> Problem requirements: In the answer, each line must appear exactly as in the records, and no picture may appear.

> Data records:
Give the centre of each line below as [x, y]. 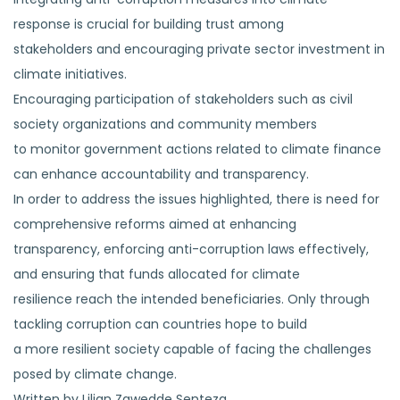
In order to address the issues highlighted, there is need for [196, 199]
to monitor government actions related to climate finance [197, 149]
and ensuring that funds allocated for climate [157, 274]
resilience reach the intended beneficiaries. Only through [192, 299]
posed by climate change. [95, 374]
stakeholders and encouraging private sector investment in [199, 49]
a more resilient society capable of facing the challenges [192, 349]
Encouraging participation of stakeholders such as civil [183, 99]
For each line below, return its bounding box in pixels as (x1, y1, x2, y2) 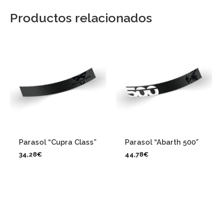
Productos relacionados (10, 10, 152, 25)
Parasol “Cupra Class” (18, 137, 97, 146)
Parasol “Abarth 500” (124, 137, 199, 146)
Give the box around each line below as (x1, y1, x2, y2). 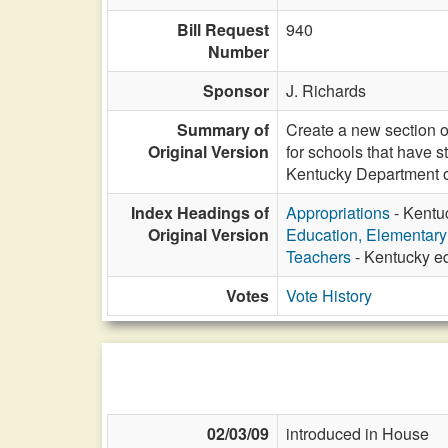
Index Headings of (131, 201, 269, 224)
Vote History (286, 284, 372, 307)
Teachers (286, 245, 351, 268)
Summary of (177, 118, 269, 141)
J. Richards (286, 79, 366, 102)
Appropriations (286, 201, 390, 224)
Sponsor (203, 79, 269, 102)
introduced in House (286, 422, 429, 445)
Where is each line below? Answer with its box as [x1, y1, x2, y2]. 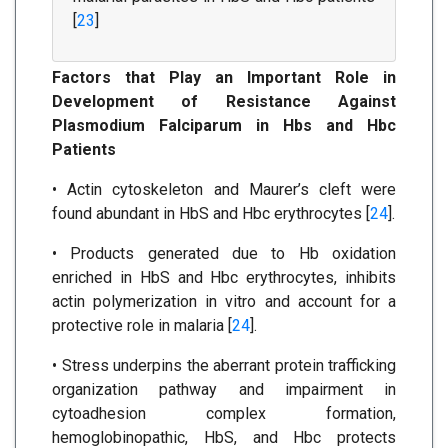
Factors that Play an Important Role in [52, 68, 396, 88]
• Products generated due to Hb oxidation [52, 244, 396, 264]
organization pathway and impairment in [52, 380, 396, 400]
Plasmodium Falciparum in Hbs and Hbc [52, 116, 396, 136]
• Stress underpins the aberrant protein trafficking [52, 356, 396, 376]
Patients [52, 140, 116, 160]
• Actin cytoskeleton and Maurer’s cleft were [52, 180, 396, 200]
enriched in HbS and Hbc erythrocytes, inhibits [52, 268, 396, 288]
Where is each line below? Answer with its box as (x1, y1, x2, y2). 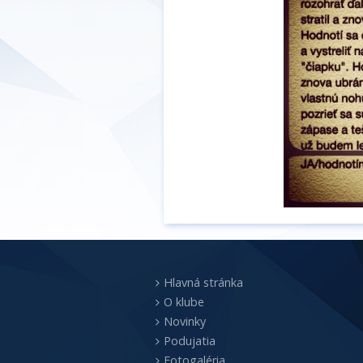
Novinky (164, 314, 206, 329)
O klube (164, 294, 204, 310)
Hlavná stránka (164, 275, 243, 290)
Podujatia (164, 333, 216, 348)
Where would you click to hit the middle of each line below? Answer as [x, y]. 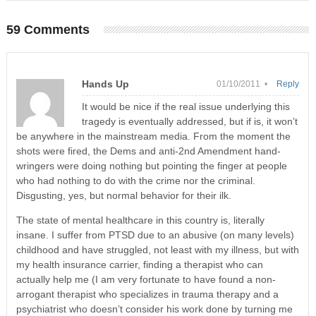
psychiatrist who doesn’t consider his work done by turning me [154, 309]
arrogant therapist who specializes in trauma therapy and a [147, 294]
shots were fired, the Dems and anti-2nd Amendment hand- [148, 151]
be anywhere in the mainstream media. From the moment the [153, 136]
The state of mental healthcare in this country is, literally [140, 220]
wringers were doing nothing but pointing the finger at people [151, 165]
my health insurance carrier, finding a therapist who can [139, 264]
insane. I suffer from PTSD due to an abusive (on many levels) [155, 235]
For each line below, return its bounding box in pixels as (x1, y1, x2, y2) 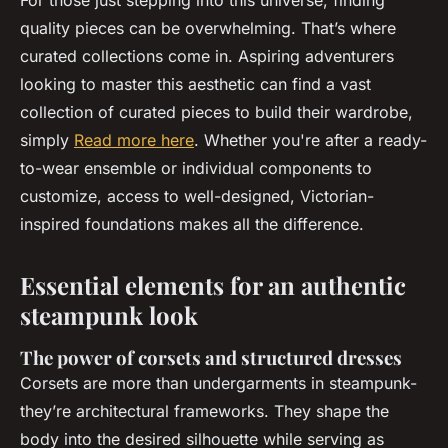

> Written response:
Give the centre of each line below as [x, y]. 
In order to address the issues highlighted, there is need for [196, 199]
to monitor government actions related to climate finance [197, 149]
and ensuring that funds allocated for climate [157, 274]
resilience reach the intended beneficiaries. Only through [192, 299]
posed by climate change. [95, 374]
stakeholders and encouraging private sector investment in [199, 49]
a more resilient society capable of facing the challenges [192, 349]
Encouraging participation of stakeholders such as civil [183, 99]
For each line below, return its bounding box in pixels as (x1, y1, x2, y2) 
Productos relacionados (10, 10, 152, 25)
Parasol “Cupra Class” (18, 137, 97, 146)
Parasol “Abarth 500” (124, 137, 199, 146)
Give the box around each line below as (x1, y1, x2, y2). 
Index Headings of (131, 201, 269, 224)
Vote History (286, 284, 372, 307)
Teachers (286, 245, 351, 268)
Summary of (177, 118, 269, 141)
J. Richards (286, 79, 366, 102)
Appropriations (286, 201, 390, 224)
Sponsor (203, 79, 269, 102)
introduced in House (286, 422, 429, 445)
Where is each line below? Answer with its box as [x1, y1, x2, y2]. 
Factors that Play an Important Role in [52, 68, 396, 88]
• Products generated due to Hb oxidation [52, 244, 396, 264]
organization pathway and impairment in [52, 380, 396, 400]
Plasmodium Falciparum in Hbs and Hbc [52, 116, 396, 136]
• Stress underpins the aberrant protein trafficking [52, 356, 396, 376]
Patients [52, 140, 116, 160]
• Actin cytoskeleton and Maurer’s cleft were [52, 180, 396, 200]
enriched in HbS and Hbc erythrocytes, inhibits [52, 268, 396, 288]
Where is each line below? Answer with its box as (x1, y1, x2, y2). 
Novinky (164, 314, 206, 329)
O klube (164, 294, 204, 310)
Hlavná stránka (164, 275, 243, 290)
Podujatia (164, 333, 216, 348)
Where would you click to hit the middle of each line below? Answer as [x, y]. 
psychiatrist who doesn’t consider his work done by turning me [154, 309]
arrogant therapist who specializes in trauma therapy and a [147, 294]
shots were fired, the Dems and anti-2nd Amendment hand- [148, 151]
be anywhere in the mainstream media. From the moment the [153, 136]
The state of mental healthcare in this country is, literally [140, 220]
wringers were doing nothing but pointing the finger at people [151, 165]
my health insurance carrier, finding a therapist who can [139, 264]
insane. I suffer from PTSD due to an abusive (on many levels) [155, 235]
For each line below, return its bounding box in pixels as (x1, y1, x2, y2) 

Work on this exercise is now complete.